Give back exactly the lines from the one holding "client_requests [43, 1052, 107, 1060]" to the last line of the entries, both included, and nothing more.

**Dataset items**

☆ ☆ ☆

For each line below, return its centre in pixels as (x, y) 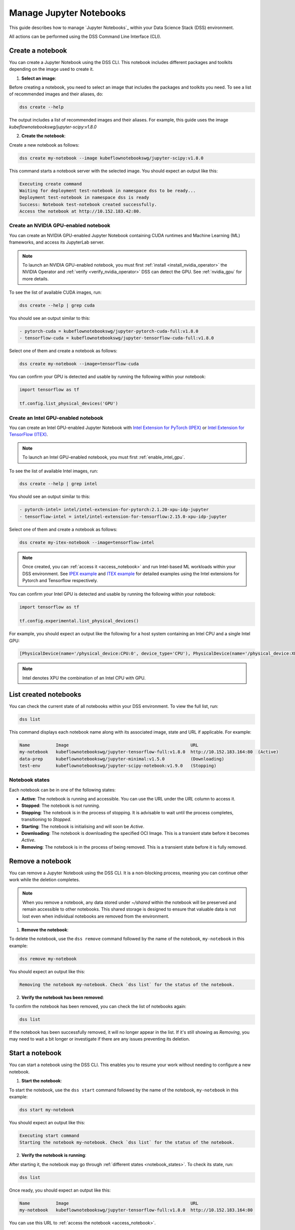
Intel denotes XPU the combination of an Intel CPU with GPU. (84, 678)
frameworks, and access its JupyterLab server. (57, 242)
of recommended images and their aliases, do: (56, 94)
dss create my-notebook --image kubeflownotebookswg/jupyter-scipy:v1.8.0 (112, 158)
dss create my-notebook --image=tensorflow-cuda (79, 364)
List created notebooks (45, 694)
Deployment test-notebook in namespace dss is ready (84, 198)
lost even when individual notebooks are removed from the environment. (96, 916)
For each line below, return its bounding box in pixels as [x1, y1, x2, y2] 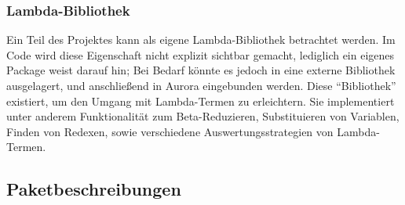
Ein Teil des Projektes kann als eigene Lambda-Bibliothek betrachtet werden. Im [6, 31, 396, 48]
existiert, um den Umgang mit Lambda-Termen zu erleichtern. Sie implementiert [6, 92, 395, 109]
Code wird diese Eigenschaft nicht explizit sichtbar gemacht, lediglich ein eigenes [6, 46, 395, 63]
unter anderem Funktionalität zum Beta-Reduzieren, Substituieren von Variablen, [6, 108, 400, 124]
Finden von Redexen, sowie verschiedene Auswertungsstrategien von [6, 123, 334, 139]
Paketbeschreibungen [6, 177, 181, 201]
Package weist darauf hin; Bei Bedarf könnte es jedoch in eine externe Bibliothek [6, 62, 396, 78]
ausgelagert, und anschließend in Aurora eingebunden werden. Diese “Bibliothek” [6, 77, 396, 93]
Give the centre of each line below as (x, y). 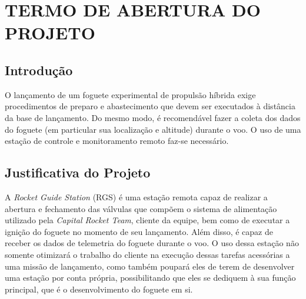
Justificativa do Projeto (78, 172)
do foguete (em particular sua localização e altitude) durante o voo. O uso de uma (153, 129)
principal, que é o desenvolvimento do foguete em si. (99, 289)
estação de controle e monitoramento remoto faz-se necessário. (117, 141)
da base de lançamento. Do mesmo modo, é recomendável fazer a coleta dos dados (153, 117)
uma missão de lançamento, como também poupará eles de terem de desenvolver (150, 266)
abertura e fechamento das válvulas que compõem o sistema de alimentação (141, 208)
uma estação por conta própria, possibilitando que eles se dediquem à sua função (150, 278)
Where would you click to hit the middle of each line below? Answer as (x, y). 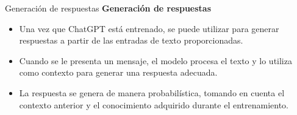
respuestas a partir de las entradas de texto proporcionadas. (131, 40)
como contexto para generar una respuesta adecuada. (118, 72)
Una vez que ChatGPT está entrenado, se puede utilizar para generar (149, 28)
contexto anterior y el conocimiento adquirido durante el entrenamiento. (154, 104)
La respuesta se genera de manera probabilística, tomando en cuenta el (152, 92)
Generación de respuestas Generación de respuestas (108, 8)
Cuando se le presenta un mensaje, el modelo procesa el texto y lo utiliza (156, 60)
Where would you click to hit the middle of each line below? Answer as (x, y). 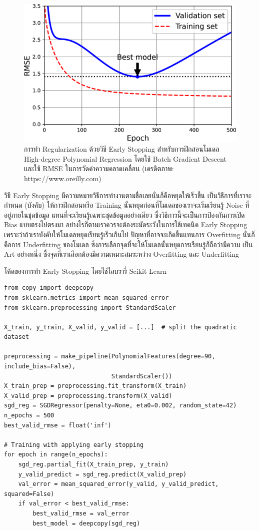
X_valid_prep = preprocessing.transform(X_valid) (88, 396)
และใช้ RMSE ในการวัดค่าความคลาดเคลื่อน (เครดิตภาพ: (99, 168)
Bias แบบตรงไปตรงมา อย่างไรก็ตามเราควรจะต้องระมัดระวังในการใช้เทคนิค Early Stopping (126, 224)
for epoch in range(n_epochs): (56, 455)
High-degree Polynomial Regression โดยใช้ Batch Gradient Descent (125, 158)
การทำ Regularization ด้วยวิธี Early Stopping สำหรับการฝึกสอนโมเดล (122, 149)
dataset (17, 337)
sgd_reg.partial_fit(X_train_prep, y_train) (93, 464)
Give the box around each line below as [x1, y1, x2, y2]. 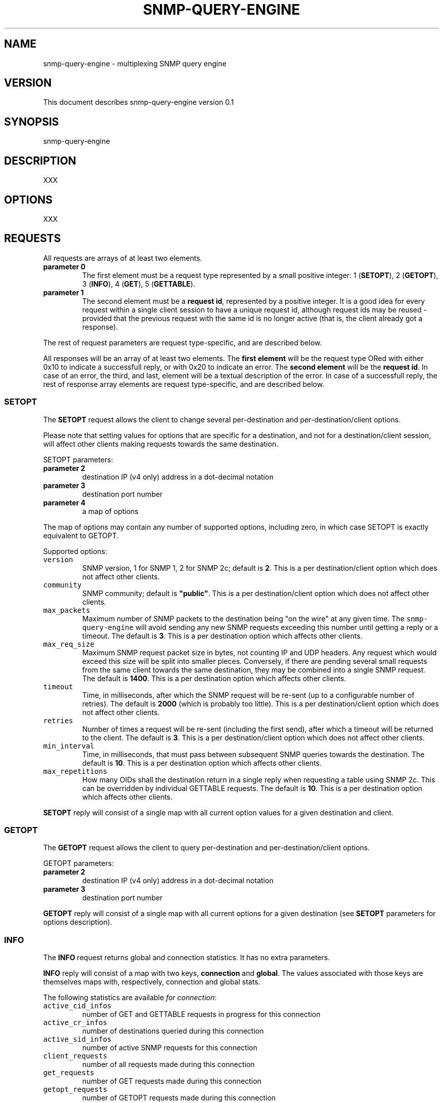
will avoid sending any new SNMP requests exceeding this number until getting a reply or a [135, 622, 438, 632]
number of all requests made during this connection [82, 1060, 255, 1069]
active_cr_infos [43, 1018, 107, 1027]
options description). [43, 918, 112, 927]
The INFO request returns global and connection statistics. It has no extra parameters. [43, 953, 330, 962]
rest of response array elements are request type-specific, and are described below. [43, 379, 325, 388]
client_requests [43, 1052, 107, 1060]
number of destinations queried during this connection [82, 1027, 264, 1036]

☆ ☆ ☆

**Result for this task**
client_requests [43, 1052, 107, 1060]
number of destinations queried during this connection [82, 1027, 264, 1036]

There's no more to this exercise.